Even if this is ~technically true, if your [essence of self that you want to preserve] involves something like [effectively ensuring that X happens], this is at least behaviorally equivalent to having a terminal goal that is not instrumental in the sense that instrumental convergence is not going to universally produce it in the limit.
comment by TsviBT · 2025-02-05T07:54:25.830Z · LW(p) · GW(p)
I strong upvoted, not because it's an especially helpful post IMO, but because I think /acc needs better critique, so there should be more communication. I suspect the downvotes are more about the ideological misalignment than the quality.
Given the quality of the post, I think it would not be remotely rude to respond with a comment like "These are are well-tread topics; you should read X and Y and Z if you want to participate in a serious discussion about this.". But no one wrote that comment, and what would X, Y, Z be?? One could probably correct some misunderstandings in the post this way just by linking to the LW wiki on Orthogonality or whatever, but I personally wouldn't know what to link to, to actually counter the actual point.
Replies from: Ape in the coat, TsviBT↑ comment by Ape in the coat · 2025-02-05T09:47:40.116Z · LW(p) · GW(p)
I had an initial impulse to simply downvote the post based on ideological misalignment even without properly reading it, caught myself in the process of thinking about it, and made myself read the post first. As a result I strongly downvoted it based on its quality.
Most of it is low effor propaganda pamphlet. Vibes based word salad instead of clear reasoning. Thesises mostly without justifications. And where there is some, it's so comically weak that there is not much to have a productive discussion about, like the idea that the existence of instrumental values somehow disproves orthogonality thesis or the fact that all our values are the product of evolution must make us care about evolution instead of our values.
Most of blame of course goes to original author, Nick Land, not @lumpenspace [LW · GW], who simply has reposted the ideas. But I think low effort reposting of poor reasoning also shouldn't be rewarded and I'd like to see less of it on this site.
A better post about Land's ideas on Orthogonality would present his reasoning in a clear way, some possible arguments and counterarguments, steelmans and ideological turing tests. At least it would put the ideas in proper context instead starting with proclamations how "neoreaction and dark enlightment are totally not fashist, though maybe racists but who even cares about that in this day and age, am I right?".
And such a better post already exists. Written more than ten ears ago and now is considered to be classics of Less Wrong. So what does this worse version even contribute to the discourse?
Replies from: lumpen-space↑ comment by lumpenspace (lumpen-space) · 2025-02-06T17:58:56.734Z · LW(p) · GW(p)

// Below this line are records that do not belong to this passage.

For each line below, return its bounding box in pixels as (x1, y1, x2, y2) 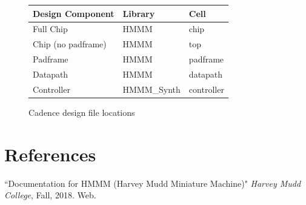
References (4, 141, 96, 166)
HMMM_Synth (122, 82, 181, 95)
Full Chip (33, 22, 68, 35)
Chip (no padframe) (33, 38, 107, 50)
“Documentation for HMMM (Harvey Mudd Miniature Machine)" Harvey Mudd (4, 176, 301, 189)
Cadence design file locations (28, 106, 135, 118)
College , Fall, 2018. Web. (4, 189, 96, 201)
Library (122, 7, 155, 19)

how is meditations on moloch a better explanation of the will-to-think, or a better rejection of orthogonality, than the above?
I think the argument is stated as clearly as it’s appropriate under the assumption of a minimally charitable audience; in particular, I am puzzled at the accusations of “propaganda”. propaganda of what? Darwin? intelligence? Gnon?

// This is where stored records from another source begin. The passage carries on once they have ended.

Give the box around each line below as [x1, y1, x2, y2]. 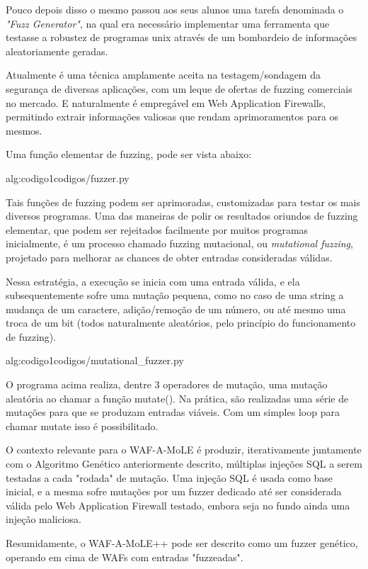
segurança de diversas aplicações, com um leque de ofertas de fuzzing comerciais [6, 81, 352, 96]
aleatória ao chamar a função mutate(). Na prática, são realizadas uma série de [6, 390, 349, 405]
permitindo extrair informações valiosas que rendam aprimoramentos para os [6, 109, 339, 124]
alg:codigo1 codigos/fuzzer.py [6, 170, 130, 185]
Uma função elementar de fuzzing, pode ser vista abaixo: [6, 147, 252, 162]
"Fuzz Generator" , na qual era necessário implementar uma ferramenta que [6, 16, 330, 30]
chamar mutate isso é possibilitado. [6, 418, 159, 433]
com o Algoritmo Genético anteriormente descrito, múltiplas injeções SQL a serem [6, 456, 362, 471]

I cannot shake the feeling that the commenter might have only read the first extract and either fell victim of fnords or found it expedient to leave a couple of them for the benefit of less sophisticated leaders - in particular, has the commenter not noticed that the whole first part of Pythia unbound is an ideological Turing test, passed with flying colours?
↑ comment by Ape in the coat · 2025-02-07T07:38:29.591Z · LW(p) · GW(p)

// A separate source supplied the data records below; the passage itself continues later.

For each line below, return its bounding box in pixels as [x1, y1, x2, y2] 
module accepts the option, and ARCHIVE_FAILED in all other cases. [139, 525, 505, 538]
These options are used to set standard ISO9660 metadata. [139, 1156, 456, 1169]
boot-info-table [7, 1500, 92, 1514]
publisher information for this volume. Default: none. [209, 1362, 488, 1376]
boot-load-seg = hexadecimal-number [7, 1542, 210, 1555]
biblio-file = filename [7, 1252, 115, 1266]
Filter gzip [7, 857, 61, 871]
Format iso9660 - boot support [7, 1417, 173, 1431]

I am puzzled at the accusations of “propaganda”. propaganda of what? Darwin? intelligence? Gnon?
Propaganda of Nick Land's ideas. Let me explain.
The first thing that we get after the editor's note is the preemptive attempt at deflection against accusations of fashism, accepting a better sounding label of social darwinism and proclamation that many intelligent people actually agree with this view but just afraid to think it through.
It's not an invitation to discuss which labels actually are appropriate to this ideology, there is no exploration of arguments for and against. It doesn't serve much purpose for the sake of discussion of orthogonality either. Why would we care about any of it in the first place? What does it contribute to the post?
Intellectually, nothing. But on emotional level, this shifting of labels and appeal to alledged authority of a lot of intelligent people can nudge more gullible readers from "wait, isn't this whole cluster of ideas obviously horrible" to "I guess it's some edgy forbidden truth". Which is a standard propagandist tactic. Instead of talking about ideas on object level we start from the third level of simulacra vibes based nonsense.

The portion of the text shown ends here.